PragmaDev Specifier embeds an SDL simulator that behaves like a model debugger. It is possible to set breakpoints graphically, to view variables, and pending timers. During execution a live trace is generated based on the Message Sequence Chart ITU-T standard.

===Code generation (compiler)===

PragmaDev Studio can generate C or C++ code out of an SDL model, and PragmaDev Developer can generate C or C++ code out of an SDL-RT model. The generated code can be adapted to any Real Time Operating System or scheduler. The tool offers a number of integrations with debuggers such as gdb so that the user feels he is still debugging the model, not the generated code.

===Model checking===

PragmaDev Studio can export the SDL model to different formats such as IF, FIACRE, or XLIA in order to verify the model in third party tools such as IFx from Verimag, TINA from LAAS, or Diversity from CEA LIST. In that organization the execution engine is the one from the model checker that is not fully aligned with the model semantics. In version 6 PragmaDev Studio has integrated OBP (Observer Based Prover) tool developed by ENSTA research lab . In that integration OBP drives the exploration of the state space while the execution is done by the SDL execution engine. This guarantees the executions is conform to the SDL semantics.

===Functional testing===

PragmaDev Tester supports the TTCN-3 international standard for testing. The tool can either simulate the test cases against the SDL model, or generate code to be compiled and run against a real SUT.

===Model Based Testing===

- PragmaDev Studio can generate TTCN-3 test cases out of Message Sequence Charts resulting from a simulation.

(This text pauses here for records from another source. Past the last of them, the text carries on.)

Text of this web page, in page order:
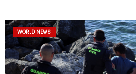
WORLD NEWS
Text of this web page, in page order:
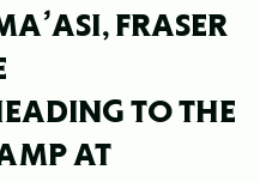
FRASER
TO THE
AT
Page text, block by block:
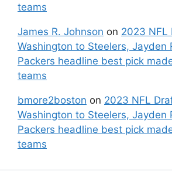
teams
James R. Johnson on 2023 NFL
Washington to Steelers, Jayden
Packers headline best pick
teams
bmore2boston on 2023 NFL
Washington to Steelers, Jayden
Packers headline best pick
teams
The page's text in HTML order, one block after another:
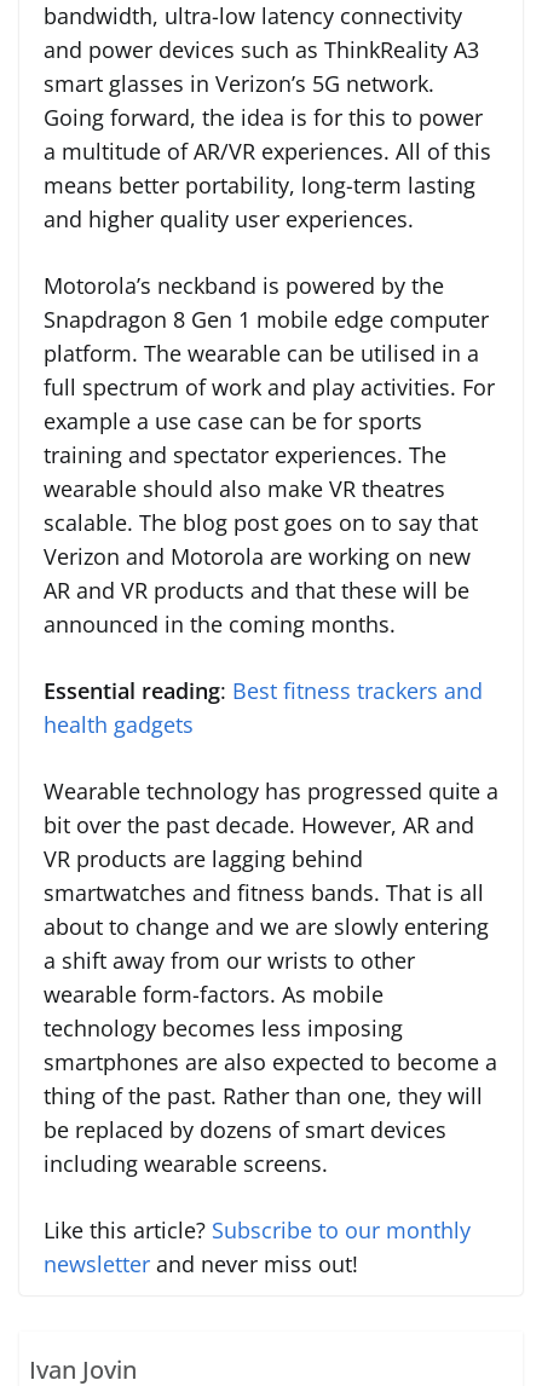
bandwidth, ultra-low latency connectivity
and power devices such as ThinkReality A3
smart glasses in Verizon’s 5G network.
Going forward, the idea is for this to power
a multitude of AR/VR experiences. All of this
means better portability, long-term lasting
and higher quality user experiences.
Motorola’s neckband is powered by the
Snapdragon 8 Gen 1 mobile edge computer
platform. The wearable can be utilised in a
full spectrum of work and play activities. For
example a use case can be for sports
training and spectator experiences. The
wearable should also make VR theatres
scalable. The blog post goes on to say that
Verizon and Motorola are working on new
AR and VR products and that these will be
announced in the coming months.
Essential reading: Best fitness trackers and
health gadgets
Wearable technology has progressed quite a
bit over the past decade. However, AR and
VR products are lagging behind
smartwatches and fitness bands. That is all
about to change and we are slowly entering
a shift away from our wrists to other
wearable form-factors. As mobile
technology becomes less imposing
smartphones are also expected to become a
thing of the past. Rather than one, they will
be replaced by dozens of smart devices
including wearable screens.
Like this article? Subscribe to our monthly
newsletter and never miss out!
Ivan Jovin

- Test cases can also be generated out of the SDL model through a third party technology such as IFx from Verimag or Diversity from CEA-LIST: Laboratory for Integration of Systems and Technology. For that purpose PragmaDev Studio exports the model to a pivot language that is understood by the third party tool.

=== Deployment simulation ===

PragmaDev Studio can simulate the deployment of many instances of an SDL model for verifying its behavior in a distributed computing environment. This feature is based on research from Humboldt University of Berlin.

===Performance analysis===

PragmaDev Studio introduces a Performance Analyzer to find the best architecture for time or energy in a set of scenario.

=== CPS simulation ===

PragmaDev Studio supports Cyber Physical Systems (CPS) simulation via the Functional Mock-up Interface.

==Application domains==

===Telecommunications===

- Alcatel has selected PragmaDev for the development and maintenance of their telephone switches.
- Sharif University has studied an optimization of the MAC layer for the IEEE 802.11wireless protocol.
- Modeling and simulation of IoT.
- Testing of network protocols.

=== Avionic and space ===

- Specification and development of the Air traffic control system for Airbus planes.
- System architecture optimization for a space mission.
- Integration in TASTE, the ESA framework dedicated to the development of real time and embedded systems.

=== Semi-conductors ===

- Hardware architecture optimization of micro-processors.

=== Security ===

- Development of a decentralized earthquake early warning system.
- Design and implementation of an automatic identification system.
- Safety requirements verification applied to European Train Control System.

==PragmaDev Studio history==

| Release year | Version | Summary |
|---|---|---|
| 2002 | 1.x | SDL-RT support with code generation for VxWorks and debug with Tornado. |
| 2003 | 2.x | UML support. |
| 2004 | 3.x | SDL support including simulation. |
| 2009 | 4.x | TTCN-3 support for testing. |
| 2015 | 5.x | New look and feel. New organization in modules: Specifier, Developer, Tester, Tracer. |
| 2022 | 6.x | Model checking with OBP. |

== PragmaDev ==
The creator of PragmaDev Studio is the private company PragmaDev. PragmaDev was founded in 2001, and is located in Paris, France.